Comment une fourmi invasive a poussé les lions à modifier leur régime alimentaire
Publié le - par Le blob.fr, avec l'AFP
Après l’« effet boule de neige » et l’« effet papillon », y aurait-il un « effet fourmi » ? Des chercheurs viennent en tout cas de démontrer comment l’invasion d’une espèce envahissante de formicidés a bouleversé le fragile écosystème de la savane et les habitudes alimentaires des lions au Kenya. « Souvent nous constatons que le monde est régi par de toutes petites choses qui peuvent avoir des effets dévastateurs que nous n’avions pas anticipés », souligne Todd Palmer, professeur à l’université de Floride, l’un des auteurs de cette étude parue jeudi dans la revue Science.
Tout commence il y a 15 ans dans les vastes plaines de Laikipia, au Kenya. L’endroit est recouvert par des acacias siffleurs, une espèce d’arbres autour de laquelle s’est créé un équilibre harmonieux entre les différentes espèces. Une fourmi locale y a fait son nid, devenant en échange le défenseur de cet arbre. Malgré ses épines, l’acacia serait autrement dévoré par les herbivores locaux, notamment les éléphants, qui sont repoussés par les phéromones et les piqûres de la colonie d’insectes. Mais cette belle collaboration a été interrompue par l’introduction, initiée par l’activité humaine, de la fourmi à grosse tête, qui a chassé rapidement les autres fourmis de l’acacia, le rendant à nouveau vulnérable aux pachydermes.
La fin de l’effet de surprise
Au début, personne n’a réellement remarqué ces fourmis « car elles ne sont pas agressives envers les grosses créatures, y compris les humains », note M. Palmer. Mais « nous voyons maintenant qu’elles transforment les paysages de manière très subtile mais avec des effets dévastateurs ».

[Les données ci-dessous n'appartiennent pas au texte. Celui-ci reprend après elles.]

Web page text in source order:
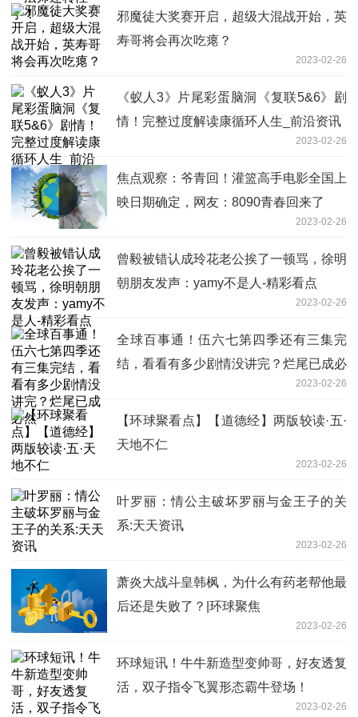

Des études antérieures ont ainsi montré que l'arrivée de cette espèce envahissante avait entraîné cinq à sept fois plus de dégâts causés par les éléphants sur les acacias de la région, diminuant d'autant la couverture forestière.
Or cette dernière était aussi un élément essentiel dans la stratégie de chasse des lions, qui, grâce au feuillage des arbres, pouvaient créer un effet de surprise, essentiel pour capturer leurs proies favorites, les zèbres. L'étude menée pendant trois ans au Kenya Ol Pejeta Conservancy, en comparant les zones envahies par les fourmis à grosse tête et celles où elles ne l'étaient pas, montrent que l'arrivée des fourmis à grosse tête a conduit à une division par trois des attaques meurtrières des lions sur les zèbres.
Effets en cascade
Mais loin de faire diminuer les populations des félins faute de nourriture, ces derniers se sont au contraire adaptés en changeant de proies pour se rabattre sur les buffles. Ces derniers demandent plus d'efforts aux lions car ils sont plus difficiles à capturer, mais ne réduisent pas pour autant leur ration alimentaire.
En un sens, c’est une bonne nouvelle, car les populations de lions sont restés « stables, même après tous les effets en cascade qui se sont produits », explique Douglas Kamaru, auteur principal de l’étude. Mais la « question est de savoir ce qui se passera à l’avenir » si un autre bouleversement intervient, alors que la présence des lions plus largement dans la région a fortement diminué, de 100 000 à 2 000 individus, et que le changement de régime alimentaire des rois de la savane pourrait provoquer lui aussi une série de conséquences insoupçonnées.
Par ailleurs même si « la nature est intelligente » et si les lions ont trouvé une stratégie d’adaptation efficace pour le moment, les fourmis à grosse tête pourraient également causer des problèmes à d’autres espèces qui dépendent de l’acacia siffleur, comme les girafes ou le rhinocéros noir, en danger critique d’extinction, souligne l’étude.
Au-delà des fourmis, ces risques sont avérés. L’année dernière, le groupe consultatif scientifique intergouvernemental de la Convention des Nations Unies sur la biodiversité (IPBES) a répertorié plus de 37 000 espèces dites exotiques qui ont pris racine loin de leur lieu d’origine. Parmi elles, 3 500 sont considérées comme envahissantes, provoquant des dégâts majeurs sur la biodiversité.